L’ancien proviseur du collège Samuel Paty a témoigné ce mardi 12 novembre devant la cour d’assises spéciale de Paris. Il revient sur les multiples alertes déclenchées avant l’assassinat du professeur.
« D’un côté je me suis dit que ce n’était pas possible que ce soit M. (Samuel) Paty et d’une autre voix m’a dit que c’était lui. J’ai été étonné. Je me suis appuyé contre le mur, j’ai glissé doucement”, a rappelé l’ancien directeur du collège où travaillait le professeur assassiné le 16 octobre 2020 par un jeune islamiste radical devant le tribunal correctionnel spécial de Paris, mardi 12 novembre.
Pour la première audition des anciens collègues de Samuel Paty, la salle des « grands procès » regorge de professeurs. Le programme prévu a été retardé de quelques heures, mais le monde de l’enseignement veut être présent.
Audrey F., ancienne proviseure du collège du Bois-d’Aulne à Conflans-Sainte-Honorine (Yvelines), qui travaille aujourd’hui dans un lycée international français en Chine, évoque une institution “où les gens vivaient bien” jusqu’au mensonge d’un étudiant de 13 ans, l’exploitation de ce mensonge par un militant islamiste et l’assassinat brutal d’un professeur d’histoire décrit comme « une personne sérieuse et consciencieuse ».
Une spirale fatale
Jupe noire, veste grise sur chemisier violet, Audrey F. retrace la chronologie des événements. Le 8 octobre, la mère de Z., élève de CM1 et élève de Samuel Paty, fait irruption dans le bureau du directeur « excitée ». La mère de Z., “agressive” et “irrespectueuse”, accuse le professeur d’avoir exclu sa fille du collège parce qu’elle s’était opposée à son intention de montrer une caricature du prophète “nu” lors de son cours sur la liberté d’expression.
Z. a en effet été exclu de l’école pendant deux jours mais, explique le directeur, pour des raisons disciplinaires. Mieux encore, la petite fille a tout inventé. Il avait manqué le cours de Samuel Paty ce jour-là.
Mais la spirale fatale s’enclenche. En milieu de matinée, le père de l’étudiant, Brahim Chnina, s’est invité dans le bureau du proviseur accompagné d’Abdelhakim Sefrioui qui s’est présenté comme “responsable des imams de France”, ce qu’il n’a jamais été. Les deux hommes sont aujourd’hui déférés au banc des accusés pour participation à une association de malfaiteurs terroristes, un délit passible de 30 ans de prison.
Mais le 8 octobre 2020, dans le bureau du proviseur, les deux hommes dénoncent un enseignant « voyou » et réclament des comptes. Abdelhakim Sefrioui menace le proviseur d’organiser “une manifestation musulmane” devant le collège et devant le rectorat. Le fondateur du collectif pro-Hamas Cheikh Yassine juge “inacceptable” d’avoir dû attendre dehors avant d’être reçu par le proviseur. « Si nous avions été juifs, cela ne se serait pas passé ainsi », dit-il au directeur.
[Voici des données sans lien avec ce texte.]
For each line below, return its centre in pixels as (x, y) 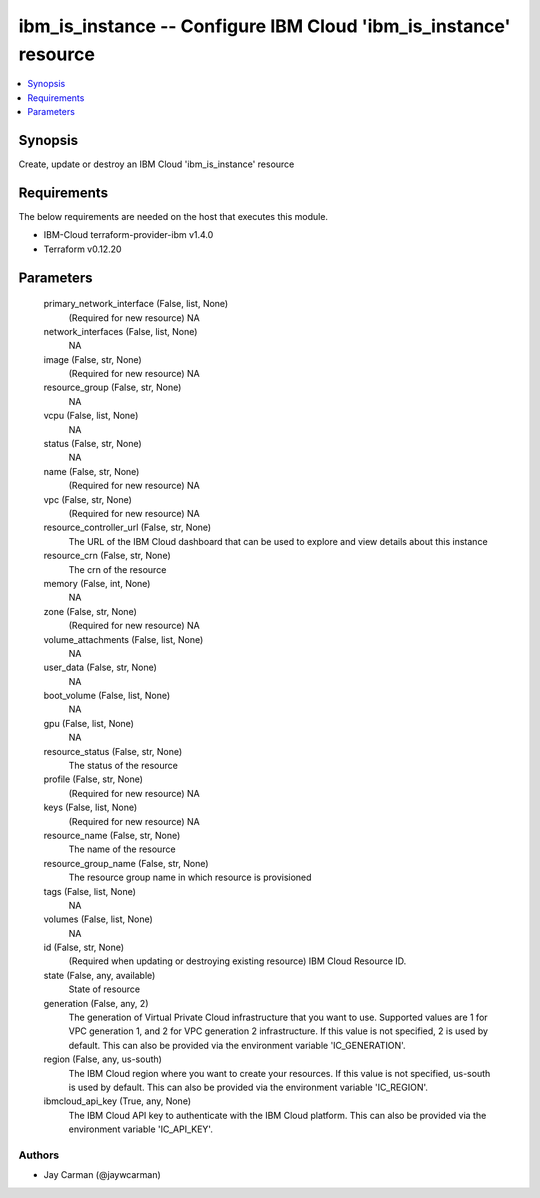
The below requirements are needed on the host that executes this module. (173, 216)
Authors (39, 1155)
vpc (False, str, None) (87, 499)
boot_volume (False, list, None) (107, 696)
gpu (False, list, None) (89, 723)
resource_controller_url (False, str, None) (127, 527)
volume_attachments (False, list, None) (123, 639)
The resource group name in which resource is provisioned (190, 877)
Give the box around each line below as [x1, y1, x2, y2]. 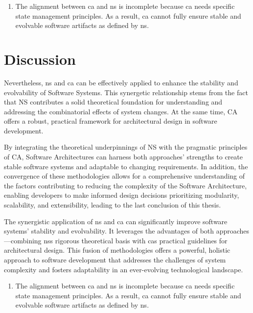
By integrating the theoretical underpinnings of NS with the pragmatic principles [4, 142, 248, 152]
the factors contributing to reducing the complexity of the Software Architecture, [4, 180, 247, 190]
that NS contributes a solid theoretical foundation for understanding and [4, 97, 223, 107]
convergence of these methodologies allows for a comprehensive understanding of [4, 171, 245, 181]
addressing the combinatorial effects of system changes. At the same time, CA [4, 106, 238, 116]
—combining [4, 235, 42, 245]
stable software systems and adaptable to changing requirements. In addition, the [4, 161, 248, 171]
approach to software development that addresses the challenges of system [4, 255, 226, 264]
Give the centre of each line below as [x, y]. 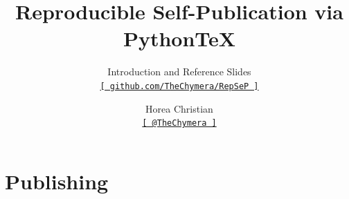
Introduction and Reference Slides [179, 72]
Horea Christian [179, 108]
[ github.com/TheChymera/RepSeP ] [179, 86]
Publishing [57, 181]
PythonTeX [179, 38]
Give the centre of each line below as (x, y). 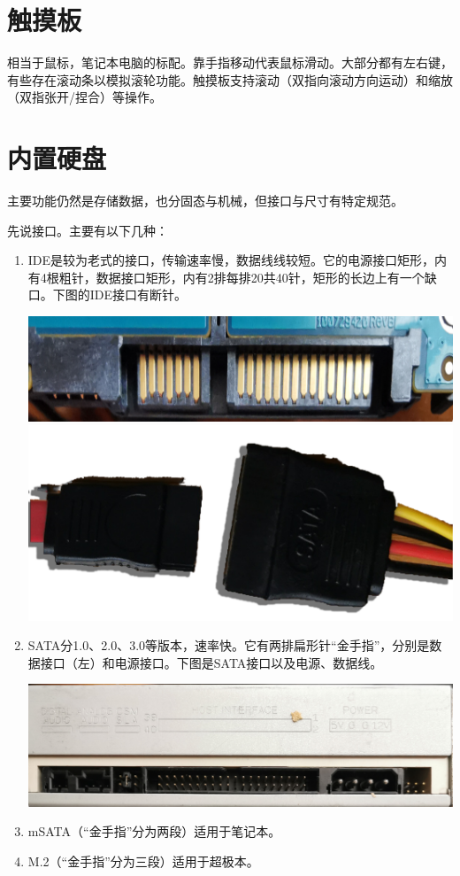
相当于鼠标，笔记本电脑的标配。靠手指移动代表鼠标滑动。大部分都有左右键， (230, 62)
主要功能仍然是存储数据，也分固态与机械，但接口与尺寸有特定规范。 (205, 201)
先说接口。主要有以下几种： (88, 230)
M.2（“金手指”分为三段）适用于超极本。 (143, 860)
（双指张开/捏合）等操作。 (84, 97)
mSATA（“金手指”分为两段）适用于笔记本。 (154, 831)
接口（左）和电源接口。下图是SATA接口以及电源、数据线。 (211, 662)
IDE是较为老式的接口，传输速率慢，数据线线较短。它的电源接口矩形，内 (238, 260)
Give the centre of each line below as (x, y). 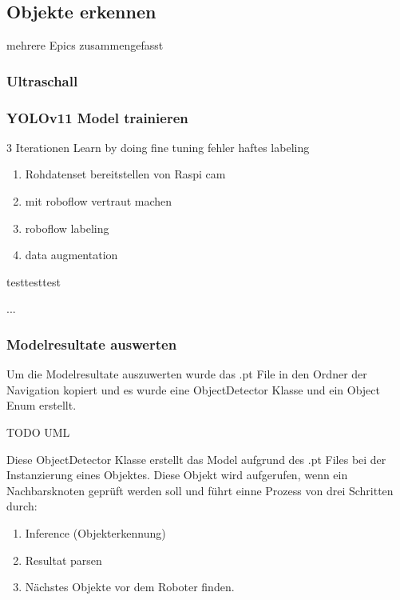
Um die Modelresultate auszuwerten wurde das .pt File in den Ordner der (187, 374)
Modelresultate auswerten (92, 344)
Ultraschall (42, 80)
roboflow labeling (67, 228)
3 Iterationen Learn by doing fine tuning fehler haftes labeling (158, 147)
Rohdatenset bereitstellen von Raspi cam (125, 174)
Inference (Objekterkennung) (95, 532)
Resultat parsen (63, 560)
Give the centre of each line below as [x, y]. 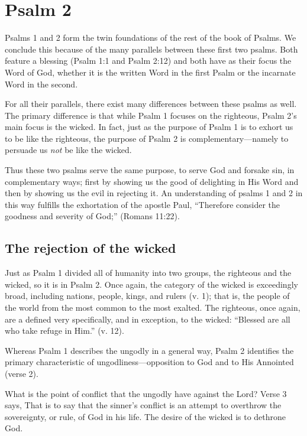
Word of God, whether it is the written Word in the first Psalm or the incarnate [150, 72]
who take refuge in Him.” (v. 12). [64, 331]
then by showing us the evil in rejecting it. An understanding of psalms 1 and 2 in [154, 193]
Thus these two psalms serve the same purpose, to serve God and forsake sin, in [150, 170]
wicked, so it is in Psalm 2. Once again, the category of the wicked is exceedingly [151, 284]
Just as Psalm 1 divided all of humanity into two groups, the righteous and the [148, 273]
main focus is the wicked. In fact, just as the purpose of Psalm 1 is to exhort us [149, 127]
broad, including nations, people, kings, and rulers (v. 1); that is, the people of [147, 296]
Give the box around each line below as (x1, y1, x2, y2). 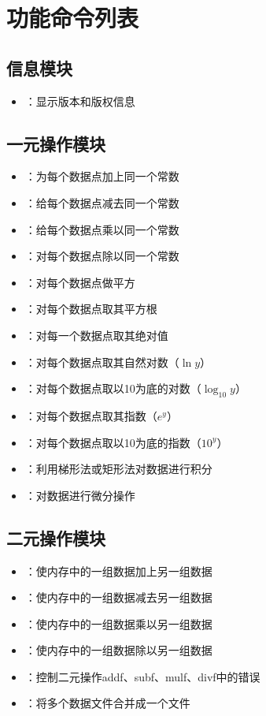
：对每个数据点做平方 (24, 274, 135, 290)
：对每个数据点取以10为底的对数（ (24, 380, 201, 397)
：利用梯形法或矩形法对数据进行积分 (24, 461, 212, 477)
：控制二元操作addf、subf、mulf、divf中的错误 (24, 668, 260, 684)
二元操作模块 (6, 525, 105, 550)
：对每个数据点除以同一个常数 (24, 248, 179, 264)
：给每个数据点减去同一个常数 (24, 194, 179, 211)
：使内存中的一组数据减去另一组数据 (24, 589, 212, 606)

“Je n’ai pas pu le protéger”
Et l’escalade continue. Les vidéos réalisées par les deux hommes sous le nom du professeur et du collège sont diffusées sur les réseaux sociaux. L’établissement reçoit des mails de menaces et des appels anonymes. Brahim Chnina et Abdelhakim Sefrioui portent plainte contre Samuel Paty pour diffusion d'”images pornographiques”.
Audrey F. contacte sa hiérarchie, la police, la commune de Conflans-Sainte-Honorine. À son tour, Samuel Paty porte plainte contre ses harceleurs. Le commissaire de police qui a accueilli sa plainte lui a conseillé de rester chez lui jusqu’aux vacances qui débuteraient le 17 octobre.
« Rester chez soi serait un retour en arrière », répond le professeur.
Le reste est connu. Le 16 octobre, Abdoullakh Anzorov, un Russe de 18 ans d’origine tchétchène, a poignardé et décapité Samuel Paty. « Il m’est difficile de répondre à la simple question « Comment vas-tu ? » J’ai envie de répondre : ‘J’ai toujours la tête sur les épaules donc ça va, ça peut aller'”. Un silence et Audrey F. ajoute : “Je n’ai pas pu le protéger (…) C’est un énorme gâchis.”
“Je ne pourrai pas avancer tant que ces personnes (présentes dans le box) ne seront pas reconnues coupables (…) Je me dis que s’il y a justice, peut-être que je pourrai avancer”, souligne Audrey F., toujours debout à la barre des témoins au tribunal.